As ever, I’d love to hear your thoughts – which novels of this sort have you enjoyed?

 

“Belonging” by Umi Sinha – review

If ever there was a time I’ve been glad I judged a book by its cover, this is it.  “Belonging” is even more exquisite on the inside than on the outside, a delicately spun tale with a rich emotional resonance that gets a grip on your heart and won’t let go.  It is the most apparently innocuous of items, an embroidered tablecloth, which precipitates the shocking event that sets this often tragic novel in motion; appropriate, because the book itself is reminiscent of a work of embroidery, with threads moving in, out and around each other, creating a sequence of vivid vignettes that eventually come together to produce one gloriously intricate yet cohesive picture.

The story follows three generations of the same family and revolves around the British presence in India during the days of the Victorian Empire.  Arthur is an officer in the British military and his son Henry a civil servant; but it’s the third and final generation we meet first in the shape of Lila, Henry’s daughter.  At the start of the novel, Lila’s involvement in the cataclysmic event I alluded to earlier results in her leaving India for England where she lives, initially at least, in a state of emotional shock, with a great aunt to whom she cannot and will not relate.  From then on, the book gradually reveals through letters and diaries how the family came to be at the terrible, shattered place it now is.
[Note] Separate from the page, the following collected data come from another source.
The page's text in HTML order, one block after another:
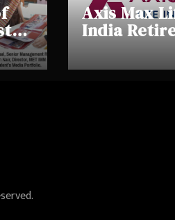
Axis Max
India
Insights
Highlights
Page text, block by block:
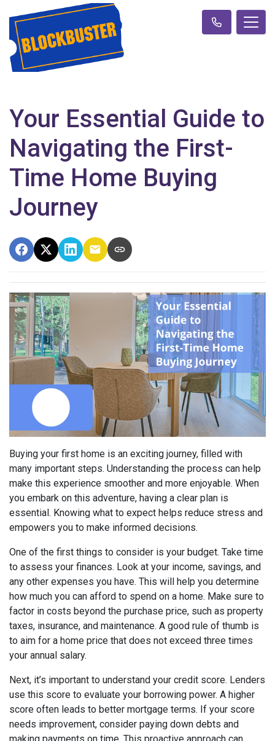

The idea of belonging can mean so many things, and one of the beauties of this novel is the subtle way it approaches its fundamental theme from so many different angles, from the broad view of colonialism and its implications to the microcosm of a romantic relationship.  It would be very easy to judge the colonial aspect through twenty-first century eyes and conclude that none of the British inhabitants could ever truly “belong” in India since, as we would probably all agree today, they were interlopers who had no right to be there.  Yet for the people who lived through those times it was so much more complicated than that, as the author shows us.  What about the thousands of children who were born in India into a British family and were expected to conduct themselves according to Western values, but who were effectively brought up by Indian nannies, looked after by Indian servants and spent their youth with Indian children among their companions?  Lila is one such child, and only really begins to understand the conflicting nature of her cultural identity once she is forced to spend her teenage years in England, a country whose nationality she holds but that she’s never seen.  In India she’s most certainly not a native and there’s no doubting her position as a white, British young lady; in Britain on the other hand she’s viewed with suspicion and sometimes derision as the “Indian” girl, whose upbringing sets her apart from others her own age.  In her own mind, Lila belongs to a homeland that now the rest of the world is telling her is not really her own.  A confused sense of belonging isn’t limited to the British expatriates: in the politically and socially complex world of empirical India the army is full of Indian nationals fighting, potentially their fellow countrymen, on behalf of their colonial overlords.  A succession of almost unbearably tense, anguished chapters depicting a mutiny and subsequent slaughter at Cawnpore show in bleak and brutal detail how feelings of loyalty and of belonging to a particular ethnic group were so delicately poised at this volatile time.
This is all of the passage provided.